Premier Wen names inflation, overheating as key risks

March 6, 2008 - 0:0

China's Premier Wen Jiabao said the government must do more to rein in lending and curb inflation in the world's fastest-growing major economy, a sign the central bank may raise interest rates for the seventh time in a year.

``Financial controls need to be strengthened, and the excessively fast growth in money supply and lending should be curbed,'' Wen told almost 3,000 lawmakers in his two-hour report to the National People's Congress in Beijing Monday.
Wen, embarking on a second five-year term, said overheating remains the government's biggest challenge even as a global slowdown threatens export demand.
China's stocks fell on concern the central bank will raise borrowing costs or bank reserve requirements to tame inflation that's at an 11-year high.
``They want to bring down inflation without killing growth,'' said Leslie Phang, Singapore-based head of investment at Schroders Private Clients. ``Interest rates will likely be raised, but not at the pace of 2007.'' The CSI 300 Index closed down 0.9 percent in Shanghai.
China aims to cap this year's inflation rate at 4.8 percent, the same pace as in 2007, and prevent a shift ``to overheating from relatively fast growth,'' the premier said. Inflation was 7.1 percent in January as food and fuel costs surged.
------Global growth
Wen set an 8 percent growth target for 2008, in line with the nation's five-year plan.
Rising global ``uncertainties'' include the U.S. subprime crisis, the weak dollar, and high oil and grain prices, the premier said.
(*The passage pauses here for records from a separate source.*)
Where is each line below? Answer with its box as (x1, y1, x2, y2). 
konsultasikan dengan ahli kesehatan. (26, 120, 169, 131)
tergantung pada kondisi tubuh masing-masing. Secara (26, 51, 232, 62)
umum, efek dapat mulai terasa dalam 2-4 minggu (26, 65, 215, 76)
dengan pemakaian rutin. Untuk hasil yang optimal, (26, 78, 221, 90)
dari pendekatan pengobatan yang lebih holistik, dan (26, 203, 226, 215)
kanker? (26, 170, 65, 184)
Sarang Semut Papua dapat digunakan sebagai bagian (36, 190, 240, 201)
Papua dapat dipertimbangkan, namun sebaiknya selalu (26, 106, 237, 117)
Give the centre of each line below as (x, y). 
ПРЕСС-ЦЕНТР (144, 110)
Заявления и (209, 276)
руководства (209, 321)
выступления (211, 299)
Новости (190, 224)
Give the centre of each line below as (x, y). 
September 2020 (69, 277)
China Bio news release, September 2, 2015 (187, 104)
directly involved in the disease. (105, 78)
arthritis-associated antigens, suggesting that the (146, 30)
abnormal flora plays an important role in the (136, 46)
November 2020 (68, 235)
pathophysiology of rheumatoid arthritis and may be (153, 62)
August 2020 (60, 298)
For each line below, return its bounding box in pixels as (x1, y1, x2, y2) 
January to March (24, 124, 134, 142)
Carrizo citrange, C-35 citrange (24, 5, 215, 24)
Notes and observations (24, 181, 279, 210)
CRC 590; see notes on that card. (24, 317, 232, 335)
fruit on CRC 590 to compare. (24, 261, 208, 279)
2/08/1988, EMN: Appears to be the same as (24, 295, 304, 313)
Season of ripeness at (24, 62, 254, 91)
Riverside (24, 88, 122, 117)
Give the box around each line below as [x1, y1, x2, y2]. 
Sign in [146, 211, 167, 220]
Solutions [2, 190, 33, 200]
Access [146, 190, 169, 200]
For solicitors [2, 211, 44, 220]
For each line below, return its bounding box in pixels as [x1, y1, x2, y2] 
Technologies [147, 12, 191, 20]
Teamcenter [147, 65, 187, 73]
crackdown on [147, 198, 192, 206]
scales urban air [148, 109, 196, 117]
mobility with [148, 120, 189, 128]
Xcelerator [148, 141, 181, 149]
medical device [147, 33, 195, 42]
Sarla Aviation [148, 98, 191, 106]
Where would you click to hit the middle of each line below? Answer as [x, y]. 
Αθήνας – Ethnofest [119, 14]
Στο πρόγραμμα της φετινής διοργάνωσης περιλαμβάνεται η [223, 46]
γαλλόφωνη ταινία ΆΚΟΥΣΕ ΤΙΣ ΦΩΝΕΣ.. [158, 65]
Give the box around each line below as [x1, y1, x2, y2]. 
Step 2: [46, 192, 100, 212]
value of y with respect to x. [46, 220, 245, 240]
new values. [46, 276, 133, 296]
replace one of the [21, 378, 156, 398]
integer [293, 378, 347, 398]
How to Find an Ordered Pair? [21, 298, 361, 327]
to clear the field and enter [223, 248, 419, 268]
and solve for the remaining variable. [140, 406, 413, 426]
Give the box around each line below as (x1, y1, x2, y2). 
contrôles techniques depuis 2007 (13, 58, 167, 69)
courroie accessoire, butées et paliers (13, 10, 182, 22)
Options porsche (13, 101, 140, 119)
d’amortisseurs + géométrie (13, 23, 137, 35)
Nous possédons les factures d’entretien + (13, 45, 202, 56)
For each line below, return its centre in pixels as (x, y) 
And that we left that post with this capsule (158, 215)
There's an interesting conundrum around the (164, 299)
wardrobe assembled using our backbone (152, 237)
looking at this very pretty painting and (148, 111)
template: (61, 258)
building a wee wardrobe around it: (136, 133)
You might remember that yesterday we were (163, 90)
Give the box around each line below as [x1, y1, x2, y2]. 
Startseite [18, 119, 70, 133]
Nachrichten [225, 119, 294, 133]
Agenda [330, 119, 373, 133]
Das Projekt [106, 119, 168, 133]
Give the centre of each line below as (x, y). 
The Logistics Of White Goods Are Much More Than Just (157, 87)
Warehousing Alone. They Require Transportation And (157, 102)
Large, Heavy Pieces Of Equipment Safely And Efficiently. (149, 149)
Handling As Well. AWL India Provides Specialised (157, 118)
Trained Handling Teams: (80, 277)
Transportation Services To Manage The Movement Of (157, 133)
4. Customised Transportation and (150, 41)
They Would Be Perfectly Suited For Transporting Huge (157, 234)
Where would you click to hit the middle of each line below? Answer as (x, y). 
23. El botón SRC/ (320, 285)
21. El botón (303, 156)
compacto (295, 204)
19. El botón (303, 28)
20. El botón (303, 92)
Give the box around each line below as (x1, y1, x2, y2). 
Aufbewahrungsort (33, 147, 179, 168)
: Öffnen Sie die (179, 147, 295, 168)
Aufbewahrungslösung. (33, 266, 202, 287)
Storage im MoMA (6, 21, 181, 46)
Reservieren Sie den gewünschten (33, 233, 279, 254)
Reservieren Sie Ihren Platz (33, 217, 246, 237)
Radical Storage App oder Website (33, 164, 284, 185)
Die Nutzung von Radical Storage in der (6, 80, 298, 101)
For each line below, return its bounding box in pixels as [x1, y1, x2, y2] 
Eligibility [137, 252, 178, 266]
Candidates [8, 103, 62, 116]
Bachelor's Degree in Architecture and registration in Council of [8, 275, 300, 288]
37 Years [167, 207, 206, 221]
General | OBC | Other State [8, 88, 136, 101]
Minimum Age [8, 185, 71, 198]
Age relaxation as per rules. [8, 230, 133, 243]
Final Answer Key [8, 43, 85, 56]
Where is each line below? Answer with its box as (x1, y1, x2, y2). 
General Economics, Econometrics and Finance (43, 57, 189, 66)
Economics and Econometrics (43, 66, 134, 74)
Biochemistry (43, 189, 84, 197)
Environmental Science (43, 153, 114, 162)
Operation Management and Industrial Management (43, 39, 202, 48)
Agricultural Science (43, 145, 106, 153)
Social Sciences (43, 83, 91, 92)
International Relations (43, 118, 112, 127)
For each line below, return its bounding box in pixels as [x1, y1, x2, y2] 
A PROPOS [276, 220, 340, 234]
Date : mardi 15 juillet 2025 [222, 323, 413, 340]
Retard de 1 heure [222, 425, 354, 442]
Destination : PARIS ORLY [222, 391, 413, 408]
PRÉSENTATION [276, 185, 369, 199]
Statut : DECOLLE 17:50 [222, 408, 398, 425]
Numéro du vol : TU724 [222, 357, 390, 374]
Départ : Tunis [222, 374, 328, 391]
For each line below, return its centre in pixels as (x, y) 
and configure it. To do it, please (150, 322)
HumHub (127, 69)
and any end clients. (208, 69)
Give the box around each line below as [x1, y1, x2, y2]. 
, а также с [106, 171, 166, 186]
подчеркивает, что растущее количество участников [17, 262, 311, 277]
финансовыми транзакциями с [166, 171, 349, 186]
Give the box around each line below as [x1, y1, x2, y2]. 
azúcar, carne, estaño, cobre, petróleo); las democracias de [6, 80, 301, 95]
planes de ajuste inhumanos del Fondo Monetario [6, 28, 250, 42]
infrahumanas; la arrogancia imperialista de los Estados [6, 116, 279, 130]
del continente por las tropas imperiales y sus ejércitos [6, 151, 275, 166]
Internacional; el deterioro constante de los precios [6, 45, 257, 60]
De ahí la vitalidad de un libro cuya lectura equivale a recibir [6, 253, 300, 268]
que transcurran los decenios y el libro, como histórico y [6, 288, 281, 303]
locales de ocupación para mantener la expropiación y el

Liu Mingkang, chairman of the China Banking Regulatory Commission, and Vice Commerce Minister Wei Jianguo expressed concern at the outlook for China's exports.
The economy expanded 11.4 percent in 2007, the fastest pace in 13 years, and accounted for 20 percent of global growth, according to an International Monetary Fund estimate. The IMF expects world growth to slow this year on tighter credit and the housing slump in the U.S.
Soaring food costs hurt the 300 million people estimated by the World Bank to be living in poverty in China. The government has imposed price controls on staples such as meat, eggs and noodles, and Ma Kai, the chairman of the top economic planning agency, said today that a freeze on energy prices will stay for the ``near term.''
China should raise rates to curb inflation and prevent asset bubbles, Justin Lin Yifu, the World Bank's next chief economist said yesterday. Inflation is outpacing returns on bank deposits, fueling property and stock investment.
----------Property, stocks
Property prices rose in December at the fastest pace since at least 2005. After retreating 15 percent this year, the CSI 300 Index has still more than doubled since the start of 2007.
China will increase welfare payments to help shield the poor from soaring food costs, according to Wen's report. The central government plans a 31 percent increase in spending on agriculture and farmers in 2008 from a year earlier, a boost to rural incomes that are a third of those in the cities.
The premier has unexpected extra cash to prime the economy if necessary. Fiscal revenue was 16.4 percent, or 724 billion yuan ($101 billion) higher than targeted last year, Wen said.
The government forecasts a 14 percent increase in revenue this year, Finance Minister Xie Xuren said in a separate report.
-------`Tight monetary policy'
China will maintain a ``tight'' monetary policy, use reserve requirements and bill sales to soak up cash, make ``appropriate use'' of interest rates, and increase the yuan's flexibility, Wen said.
``The rhetoric is still of a `tight' bias but he also emphasized that the external environment has become more complicated and that there are downside risks,'' said Wang Qing, chief China economist at Morgan Stanley in Hong Kong. ``They are striking a delicate balance.''
Wang said he doesn't expect any rate increases this year ``but I also realize this is a close call.'' China's key lending and deposit rates are 7.47 percent and 4.14 percent. Banks are required to set aside 15 percent of deposits as reserves.
``I suspect China will relax controls in the second half as the outlook, including exports, becomes more uncertain,'' said Liao Qun, chief economist at Citic Ka Wah Bank in Hong Kong. ``But if growth continues to be fast and inflation surprises on the upside, they will need to raise rates.''
The government has allowed faster gains in the yuan this year, cutting import costs and pushing up export prices, after a record trade surplus pumped $262 billion into the financial system in 2007.
The currency has risen almost 3 percent versus the U.S. dollar, after gaining 7 percent last year. It closed today at 7.1081 versus the dollar, near the highest level since a fixed exchange rate was scrapped in 2005.
China's expansion may slow to 10.5 percent in 2008 as export demand weakens, according to the State Council Development and Research Center. Liao Qun, chief economist at Citic Ka Wah Bank in Hong Kong, expects 9.8 percent growth.
The central government today forecast a 2008 budget deficit of 180 billion yuan, a narrowing from last year's 200 billion yuan gap.